We believe that Anthony is capable and motivated to do relevant research on both multi-agent reinforcement learning (as explored in section 5.1 of our research agenda on Cooperation, Conflict, and TAI), which he can combine with work for his PhD, and s-risk macrostrategy. We have been impressed with the quality of Anthony’s application to our summer research fellowship (for which we accepted him), previous research and research proposals he shared with us, and some of his public writings.

We think that having time to devote to research will accelerate both Anthony’s development as well as s-risk research progress more broadly since he will likely be able to make important contributions soon.

  • Grant size: $47,409
  • Payout date: August 7, 2020
  • Fund managers: Brian Tomasik, Jonas Vollmer, Lukas Gloor
  • Disbursing charity: Effective Altruism Foundation

We made a grant of USD 47,409 to Animal Ethics for mainstreaming research on wild animal suffering in academia and the wider animal advocacy community. Animal Ethics plans to achieve this through publications and targeted outreach.

The staff at Animal Ethics seem to share our mission to a significant extent. We know their leadership somewhat well and have come to trust them. We appreciate that they work on wild animal suffering with longtermist concerns in mind. Given the grant size, we did not investigate Animal Ethics very thoroughly. It is our impression that they have good ideas for how to build the academic field. 

We tentatively believe that work on wild animal suffering, insofar as it is presented carefully, creates potentially long-lasting changes to people’s moral outlook. In particular, we think that “identifying problems as problems”, even if they are inconvenient and tricky to address, is an important attitude. We have noticed that several people who are very active in the longtermist effective altruism community, and the s-risk subcommunity in particular, have built up an activist identity around the issue of wild animal suffering.

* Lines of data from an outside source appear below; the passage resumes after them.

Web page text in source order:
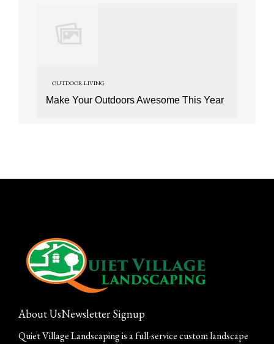
OUTDOOR LIVING
Make Your Outdoors Awesome This Year
About UsNewsletter Signup
Quiet Village Landscaping is a full-service custom landscape
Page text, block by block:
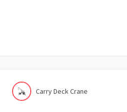
Carry Deck Crane
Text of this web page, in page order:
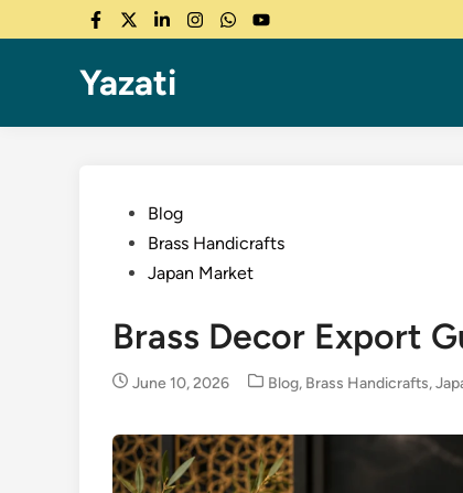
to
Facebook
TwitterLinkedInInstagram
WhatsApp
YouTube
Yazati
PostedBlog
Brass Handicrafts
Japan Market
Brass Decor Export
June 10, 2026
Posted
Blog, Brass Handicrafts,
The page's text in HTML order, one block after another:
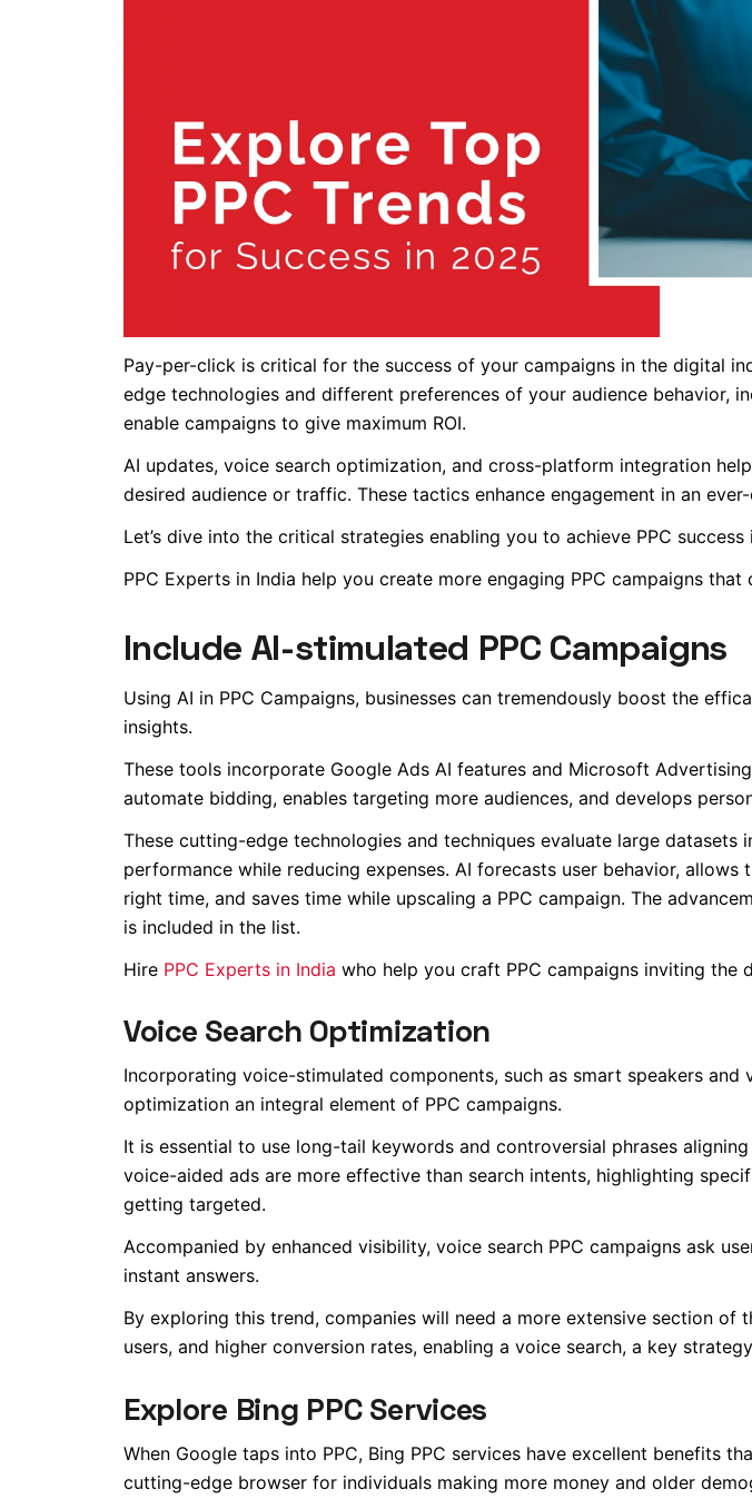
Pay-per-click is critical for the success of your campaigns in the digital
edge technologies and different preferences of your audience behavior,
enable campaigns to give maximum ROI.
AI updates, voice search optimization, and cross-platform integration
desired audience or traffic. These tactics enhance engagement in an
Let’s dive into the critical strategies enabling you to achieve PPC success
PPC Experts in India help you create more engaging PPC campaigns that
Include AI-stimulated PPC Campaigns
Using AI in PPC Campaigns, businesses can tremendously boost the
insights.
These tools incorporate Google Ads AI features and Microsoft
automate bidding, enables targeting more audiences, and develops
These cutting-edge technologies and techniques evaluate large datasets
performance while reducing expenses. AI forecasts user behavior,
right time, and saves time while upscaling a PPC campaign. The
is included in the list.
Hire PPC Experts in India who help you craft PPC campaigns inviting the
Voice Search Optimization
Incorporating voice-stimulated components, such as smart speakers and
optimization an integral element of PPC campaigns.
It is essential to use long-tail keywords and controversial phrases
voice-aided ads are more effective than search intents, highlighting
getting targeted.
Accompanied by enhanced visibility, voice search PPC campaigns ask
instant answers.
By exploring this trend, companies will need a more extensive section of
users, and higher conversion rates, enabling a voice search, a key
Explore Bing PPC Services
When Google taps into PPC, Bing PPC services have excellent benefits
cutting-edge browser for individuals making more money and older

We are currently uncertain about how important it is to grow this cause area, both for its direct effects on attitudes toward wild animals and its indirect effects on growing various activist communities. We note that there are various risks associated with the topic, particularly the potential of accidental harm from unreflected or uncooperative attitudes by animal activists (e.g., blanket advocacy for rainforest destruction). We have found that Animal Ethics are aware of this responsibility and are framing the issue in the right light. Nonetheless, before considering a follow-up grant, we will investigate whether funding this sort of work in general is robustly valuable by our lights.

  • Grant size: $28,528
  • Payout date: August 7, 2020
  • Fund managers: Brian Tomasik, Jonas Vollmer, Lukas Gloor
  • Disbursing charity: Effective Altruism Foundation

We made a grant of $28,528 to Rory Svarc, a second-year MSc student in Economics at Birkbeck College, University of London. Rory estimates that this will free up about 45h per week because he will not be forced to take on a full-time job while studying to cover basic living expenses in London as well as remaining course fees. He cannot take on a student loan since this is his second graduate degree.

Based on our interactions with Rory through two application processes, we believe that he is committed to reducing suffering and has the potential to become a researcher in one of our priority areas. His general academic research skills seem to be high.

We see the main benefits of the grant in freeing up Rory’s time to skill up in relevant domains such that he will be better able to contribute to s-risk research in the future. We think this grant is still positive even if he ends up saving fewer hours than predicted – which we think is plausible. We were excited about Rory’s ability to delve deeply into topics he’s passionate about, where he can combine ideas from different disciplines. We hope that our grant enables him to cultivate this strength.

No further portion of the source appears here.